"""

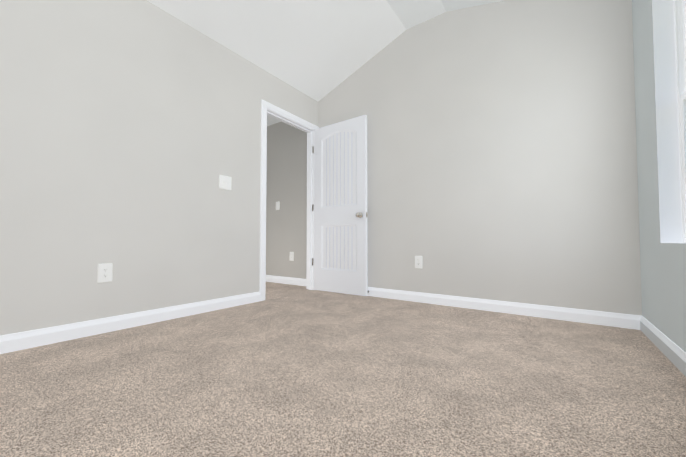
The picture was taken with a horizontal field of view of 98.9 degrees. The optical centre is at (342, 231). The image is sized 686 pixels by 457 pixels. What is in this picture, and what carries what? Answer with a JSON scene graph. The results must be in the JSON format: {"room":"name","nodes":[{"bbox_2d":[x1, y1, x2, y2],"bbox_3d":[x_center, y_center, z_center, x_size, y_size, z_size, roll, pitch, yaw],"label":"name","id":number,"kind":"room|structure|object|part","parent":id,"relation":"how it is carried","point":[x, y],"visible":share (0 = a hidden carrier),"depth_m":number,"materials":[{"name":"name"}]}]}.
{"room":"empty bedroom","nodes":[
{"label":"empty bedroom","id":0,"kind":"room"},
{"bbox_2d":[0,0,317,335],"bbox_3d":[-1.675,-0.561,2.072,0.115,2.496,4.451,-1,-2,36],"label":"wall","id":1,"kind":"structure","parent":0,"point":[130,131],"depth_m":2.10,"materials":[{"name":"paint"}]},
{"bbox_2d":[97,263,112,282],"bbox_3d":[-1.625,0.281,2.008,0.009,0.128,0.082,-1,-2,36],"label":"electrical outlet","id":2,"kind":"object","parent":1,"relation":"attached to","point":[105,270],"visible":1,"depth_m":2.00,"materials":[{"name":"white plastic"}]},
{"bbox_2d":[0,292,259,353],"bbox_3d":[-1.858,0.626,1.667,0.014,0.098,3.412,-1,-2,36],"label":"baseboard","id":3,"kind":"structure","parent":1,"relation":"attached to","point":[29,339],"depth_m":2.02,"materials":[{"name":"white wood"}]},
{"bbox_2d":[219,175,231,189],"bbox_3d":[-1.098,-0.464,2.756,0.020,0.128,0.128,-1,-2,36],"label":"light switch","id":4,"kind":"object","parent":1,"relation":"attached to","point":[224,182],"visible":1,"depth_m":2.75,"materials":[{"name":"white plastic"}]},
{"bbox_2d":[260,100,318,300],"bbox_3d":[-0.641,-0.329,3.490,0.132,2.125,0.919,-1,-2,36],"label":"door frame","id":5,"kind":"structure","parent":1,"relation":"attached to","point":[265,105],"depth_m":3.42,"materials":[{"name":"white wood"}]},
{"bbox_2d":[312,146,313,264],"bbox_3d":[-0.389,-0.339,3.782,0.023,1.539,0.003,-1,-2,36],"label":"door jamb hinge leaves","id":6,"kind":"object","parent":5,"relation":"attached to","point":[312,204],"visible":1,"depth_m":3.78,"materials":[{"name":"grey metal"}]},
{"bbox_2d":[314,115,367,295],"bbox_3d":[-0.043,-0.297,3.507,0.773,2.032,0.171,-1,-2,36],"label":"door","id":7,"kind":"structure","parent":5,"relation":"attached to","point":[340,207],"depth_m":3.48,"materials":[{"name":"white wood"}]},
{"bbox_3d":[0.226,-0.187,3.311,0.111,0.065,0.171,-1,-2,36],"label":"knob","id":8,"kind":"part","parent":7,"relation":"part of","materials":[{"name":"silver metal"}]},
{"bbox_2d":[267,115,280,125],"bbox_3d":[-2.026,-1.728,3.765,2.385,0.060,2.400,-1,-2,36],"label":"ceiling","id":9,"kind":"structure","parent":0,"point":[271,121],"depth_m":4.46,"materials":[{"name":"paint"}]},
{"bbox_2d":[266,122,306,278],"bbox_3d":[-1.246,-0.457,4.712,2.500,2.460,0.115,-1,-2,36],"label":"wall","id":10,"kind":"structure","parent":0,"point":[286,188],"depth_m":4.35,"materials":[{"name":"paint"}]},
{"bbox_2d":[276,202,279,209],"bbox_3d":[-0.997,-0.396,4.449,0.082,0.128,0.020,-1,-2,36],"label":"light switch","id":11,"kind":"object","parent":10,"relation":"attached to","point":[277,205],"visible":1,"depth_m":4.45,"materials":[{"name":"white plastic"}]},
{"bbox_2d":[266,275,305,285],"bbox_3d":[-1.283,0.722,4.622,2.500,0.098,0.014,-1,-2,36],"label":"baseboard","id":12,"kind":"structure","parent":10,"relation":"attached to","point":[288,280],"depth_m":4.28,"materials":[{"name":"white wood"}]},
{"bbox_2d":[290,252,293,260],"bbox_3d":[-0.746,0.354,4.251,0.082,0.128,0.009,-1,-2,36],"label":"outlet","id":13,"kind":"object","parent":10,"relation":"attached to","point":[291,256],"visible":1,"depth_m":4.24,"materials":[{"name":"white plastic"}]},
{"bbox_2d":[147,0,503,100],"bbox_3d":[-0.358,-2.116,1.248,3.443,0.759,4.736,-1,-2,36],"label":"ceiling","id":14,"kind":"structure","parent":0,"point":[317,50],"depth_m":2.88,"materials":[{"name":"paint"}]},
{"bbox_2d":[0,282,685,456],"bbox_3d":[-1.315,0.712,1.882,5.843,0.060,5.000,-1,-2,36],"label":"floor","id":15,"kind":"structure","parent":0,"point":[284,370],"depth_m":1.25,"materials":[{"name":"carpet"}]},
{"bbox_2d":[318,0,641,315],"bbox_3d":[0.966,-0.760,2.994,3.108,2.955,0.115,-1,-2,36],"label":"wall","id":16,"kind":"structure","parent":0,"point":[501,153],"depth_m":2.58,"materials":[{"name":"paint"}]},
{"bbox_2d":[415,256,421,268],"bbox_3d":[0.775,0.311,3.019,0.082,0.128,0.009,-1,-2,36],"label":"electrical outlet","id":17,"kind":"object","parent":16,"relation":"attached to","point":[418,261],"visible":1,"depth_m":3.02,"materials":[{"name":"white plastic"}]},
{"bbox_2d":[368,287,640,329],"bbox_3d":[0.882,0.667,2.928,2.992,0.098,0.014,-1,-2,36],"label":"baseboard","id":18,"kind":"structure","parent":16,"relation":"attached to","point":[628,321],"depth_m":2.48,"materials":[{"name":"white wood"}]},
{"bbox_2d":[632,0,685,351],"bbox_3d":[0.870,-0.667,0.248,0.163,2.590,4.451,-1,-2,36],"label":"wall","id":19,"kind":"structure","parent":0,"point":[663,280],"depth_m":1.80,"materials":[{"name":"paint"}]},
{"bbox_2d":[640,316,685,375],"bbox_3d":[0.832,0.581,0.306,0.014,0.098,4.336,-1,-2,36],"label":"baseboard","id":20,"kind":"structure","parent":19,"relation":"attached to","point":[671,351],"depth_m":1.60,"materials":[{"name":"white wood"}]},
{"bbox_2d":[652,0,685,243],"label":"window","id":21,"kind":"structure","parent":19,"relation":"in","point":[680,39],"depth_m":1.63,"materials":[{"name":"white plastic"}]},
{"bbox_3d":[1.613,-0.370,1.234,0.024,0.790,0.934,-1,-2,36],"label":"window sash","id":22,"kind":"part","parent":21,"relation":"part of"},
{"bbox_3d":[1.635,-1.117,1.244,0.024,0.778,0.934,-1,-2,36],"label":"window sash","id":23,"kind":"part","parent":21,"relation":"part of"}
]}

"""

Leaving every image behind, repeat the data in full and exactly.

* _Response to this exercise_
The picture was taken with a horizontal field of view of 98.9 degrees. The optical centre is at (342, 231). The image is sized 686 pixels by 457 pixels. What is in this picture, and what carries what? Answer with a JSON scene graph. The results must be in the JSON format: {"room":"name","nodes":[{"bbox_2d":[x1, y1, x2, y2],"bbox_3d":[x_center, y_center, z_center, x_size, y_size, z_size, roll, pitch, yaw],"label":"name","id":number,"kind":"room|structure|object|part","parent":id,"relation":"how it is carried","point":[x, y],"visible":share (0 = a hidden carrier),"depth_m":number,"materials":[{"name":"name"}]}]}.
{"room":"empty bedroom","nodes":[
{"label":"empty bedroom","id":0,"kind":"room"},
{"bbox_2d":[0,0,317,335],"bbox_3d":[-1.675,-0.561,2.072,0.115,2.496,4.451,-1,-2,36],"label":"wall","id":1,"kind":"structure","parent":0,"point":[130,131],"depth_m":2.10,"materials":[{"name":"paint"}]},
{"bbox_2d":[97,263,112,282],"bbox_3d":[-1.625,0.281,2.008,0.009,0.128,0.082,-1,-2,36],"label":"electrical outlet","id":2,"kind":"object","parent":1,"relation":"attached to","point":[105,270],"visible":1,"depth_m":2.00,"materials":[{"name":"white plastic"}]},
{"bbox_2d":[0,292,259,353],"bbox_3d":[-1.858,0.626,1.667,0.014,0.098,3.412,-1,-2,36],"label":"baseboard","id":3,"kind":"structure","parent":1,"relation":"attached to","point":[29,339],"depth_m":2.02,"materials":[{"name":"white wood"}]},
{"bbox_2d":[219,175,231,189],"bbox_3d":[-1.098,-0.464,2.756,0.020,0.128,0.128,-1,-2,36],"label":"light switch","id":4,"kind":"object","parent":1,"relation":"attached to","point":[224,182],"visible":1,"depth_m":2.75,"materials":[{"name":"white plastic"}]},
{"bbox_2d":[260,100,318,300],"bbox_3d":[-0.641,-0.329,3.490,0.132,2.125,0.919,-1,-2,36],"label":"door frame","id":5,"kind":"structure","parent":1,"relation":"attached to","point":[265,105],"depth_m":3.42,"materials":[{"name":"white wood"}]},
{"bbox_2d":[312,146,313,264],"bbox_3d":[-0.389,-0.339,3.782,0.023,1.539,0.003,-1,-2,36],"label":"door jamb hinge leaves","id":6,"kind":"object","parent":5,"relation":"attached to","point":[312,204],"visible":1,"depth_m":3.78,"materials":[{"name":"grey metal"}]},
{"bbox_2d":[314,115,367,295],"bbox_3d":[-0.043,-0.297,3.507,0.773,2.032,0.171,-1,-2,36],"label":"door","id":7,"kind":"structure","parent":5,"relation":"attached to","point":[340,207],"depth_m":3.48,"materials":[{"name":"white wood"}]},
{"bbox_3d":[0.226,-0.187,3.311,0.111,0.065,0.171,-1,-2,36],"label":"knob","id":8,"kind":"part","parent":7,"relation":"part of","materials":[{"name":"silver metal"}]},
{"bbox_2d":[267,115,280,125],"bbox_3d":[-2.026,-1.728,3.765,2.385,0.060,2.400,-1,-2,36],"label":"ceiling","id":9,"kind":"structure","parent":0,"point":[271,121],"depth_m":4.46,"materials":[{"name":"paint"}]},
{"bbox_2d":[266,122,306,278],"bbox_3d":[-1.246,-0.457,4.712,2.500,2.460,0.115,-1,-2,36],"label":"wall","id":10,"kind":"structure","parent":0,"point":[286,188],"depth_m":4.35,"materials":[{"name":"paint"}]},
{"bbox_2d":[276,202,279,209],"bbox_3d":[-0.997,-0.396,4.449,0.082,0.128,0.020,-1,-2,36],"label":"light switch","id":11,"kind":"object","parent":10,"relation":"attached to","point":[277,205],"visible":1,"depth_m":4.45,"materials":[{"name":"white plastic"}]},
{"bbox_2d":[266,275,305,285],"bbox_3d":[-1.283,0.722,4.622,2.500,0.098,0.014,-1,-2,36],"label":"baseboard","id":12,"kind":"structure","parent":10,"relation":"attached to","point":[288,280],"depth_m":4.28,"materials":[{"name":"white wood"}]},
{"bbox_2d":[290,252,293,260],"bbox_3d":[-0.746,0.354,4.251,0.082,0.128,0.009,-1,-2,36],"label":"outlet","id":13,"kind":"object","parent":10,"relation":"attached to","point":[291,256],"visible":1,"depth_m":4.24,"materials":[{"name":"white plastic"}]},
{"bbox_2d":[147,0,503,100],"bbox_3d":[-0.358,-2.116,1.248,3.443,0.759,4.736,-1,-2,36],"label":"ceiling","id":14,"kind":"structure","parent":0,"point":[317,50],"depth_m":2.88,"materials":[{"name":"paint"}]},
{"bbox_2d":[0,282,685,456],"bbox_3d":[-1.315,0.712,1.882,5.843,0.060,5.000,-1,-2,36],"label":"floor","id":15,"kind":"structure","parent":0,"point":[284,370],"depth_m":1.25,"materials":[{"name":"carpet"}]},
{"bbox_2d":[318,0,641,315],"bbox_3d":[0.966,-0.760,2.994,3.108,2.955,0.115,-1,-2,36],"label":"wall","id":16,"kind":"structure","parent":0,"point":[501,153],"depth_m":2.58,"materials":[{"name":"paint"}]},
{"bbox_2d":[415,256,421,268],"bbox_3d":[0.775,0.311,3.019,0.082,0.128,0.009,-1,-2,36],"label":"electrical outlet","id":17,"kind":"object","parent":16,"relation":"attached to","point":[418,261],"visible":1,"depth_m":3.02,"materials":[{"name":"white plastic"}]},
{"bbox_2d":[368,287,640,329],"bbox_3d":[0.882,0.667,2.928,2.992,0.098,0.014,-1,-2,36],"label":"baseboard","id":18,"kind":"structure","parent":16,"relation":"attached to","point":[628,321],"depth_m":2.48,"materials":[{"name":"white wood"}]},
{"bbox_2d":[632,0,685,351],"bbox_3d":[0.870,-0.667,0.248,0.163,2.590,4.451,-1,-2,36],"label":"wall","id":19,"kind":"structure","parent":0,"point":[663,280],"depth_m":1.80,"materials":[{"name":"paint"}]},
{"bbox_2d":[640,316,685,375],"bbox_3d":[0.832,0.581,0.306,0.014,0.098,4.336,-1,-2,36],"label":"baseboard","id":20,"kind":"structure","parent":19,"relation":"attached to","point":[671,351],"depth_m":1.60,"materials":[{"name":"white wood"}]},
{"bbox_2d":[652,0,685,243],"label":"window","id":21,"kind":"structure","parent":19,"relation":"in","point":[680,39],"depth_m":1.63,"materials":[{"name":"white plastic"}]},
{"bbox_3d":[1.613,-0.370,1.234,0.024,0.790,0.934,-1,-2,36],"label":"window sash","id":22,"kind":"part","parent":21,"relation":"part of"},
{"bbox_3d":[1.635,-1.117,1.244,0.024,0.778,0.934,-1,-2,36],"label":"window sash","id":23,"kind":"part","parent":21,"relation":"part of"}
]}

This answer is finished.